Monthly Archives: October 2014

The Test that Cried Wolf

There was an interesting post on the BDD list today which is a pretty common question:

TLDR I want to automate receiving a SMS in my test to verify my SMS send with <vendor> worked what is the best way to do this?

An answer came back that you can use twilio and recive the message through their API
This is in general a terrible idea and you should avoid it.
The argument quickly came back that its easy and relatively cheap to automate why not?

STOP

People have a mistaken view that something being cheap and simple to autmate make that thing a good idea to automate. The reason its so terrible to automate the sending of a text message has nothing to do with the cost of the initial automation (though its not as simple as people think, I have done it!). The reason its so terrible is that it will become the Test-That-Cried-Wolf.

Let’s start with the service you will use to receive text messages (in this case twilio)

http://status.twilio.com/services/incoming-sms

1 day, 23 hours ago     This service is operating normally at this time.
2 days ago      We are investigating a higher than normal error rate in TwiML and StatusCallback webhooks
1 week, 6 days ago      This service is operating normally, and was not impacted by the POST request issue.
1 week, 6 days ago      We are investigating an issue with POST requests to /Messages and /SMS/Messages.
2 weeks, 1 day ago      Twilio inbound and outbound messaging experienced an outage from 1.30 to 1.34pm PDT. The service is operating normally at this time.
2 weeks, 1 day ago      Our messaging service is currently impacted. We are investigating and will provide further updates as soon as possible.
2 weeks, 1 day ago      All queued messages have been delivered. All inbound messages are being delivered normally.
2 weeks, 1 day ago      All inbound messages are being delivered normally. Our engineers are still working on delivering queued messages. We expect this to be resolved before 6pm PDT
2 weeks, 1 day ago      A percentage of incoming long code messages, that were received between 3.02pm and 3.45pm are queued for delivery. Our engineers are actively investigating the situation.
2 weeks, 2 days ago     A number of Twilio services experienced degraded network connectivity from 8:47am PT to 8:50am PT.  All services are now operating normally.
2 weeks, 2 days ago     This service is operating normally at this time.
2 weeks, 2 days ago     We are getting reports of elevated errors.

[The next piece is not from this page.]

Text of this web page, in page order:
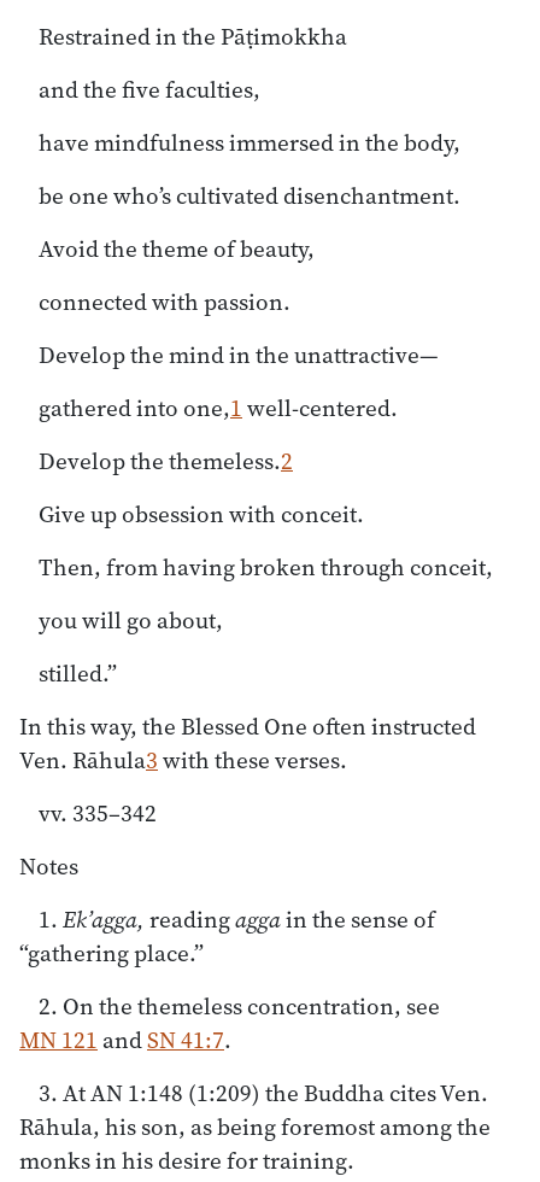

Our Engineering Team is aware and are working to resolve.
2 weeks, 5 days ago     This service is operating normally at this time.
2 weeks, 5 days ago     We are investigating a problem where webhooks in response to incoming SMS or MMS messages may be delayed or may be made multiple times.

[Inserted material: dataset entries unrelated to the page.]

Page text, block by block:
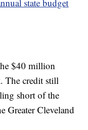
state budget
$40 million
The credit still
short of the
Greater Cleveland
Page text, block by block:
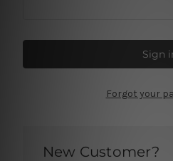
Forgot your
New Customer?

What happens when your service that you only use for receiving SMS in your test is having a problem? Test Fails.
What happens when your service sending the SMS is having a problem? Test Fails.
There are at minimum two other providers here. Test Fails.
Anyone who has owned a phone knows that SMS are not always delivered immediately. How long do you wait? Test Fails.
Anyone who has owned a phone knows that SMS is not guarenteed delivery. Test Fails.

Start adding these up and if you run your tests on a regular basis you can easily expect 1-2 failures/week. On most teams I deal with a failed test gets looked at immediately to figure out why its failing. In all of these cases it will have nothing to do with anything in your code and is a temporal issue (quite likely not impacting production). How many times will you research this problem before you say “well it does that all the time”.

The cost of such tests is not in their initial implementation but in their false positives . When >90% of the test failures have nothing to do with your system the failures will GET IGNORED. What’s the point of having a test when you ignore the failures? These are the tests-that-cry-wolf and should be avoided. There is a place for such tests, they are on the operations side where any crying-wolf is a possible production issue and WILL be investigated.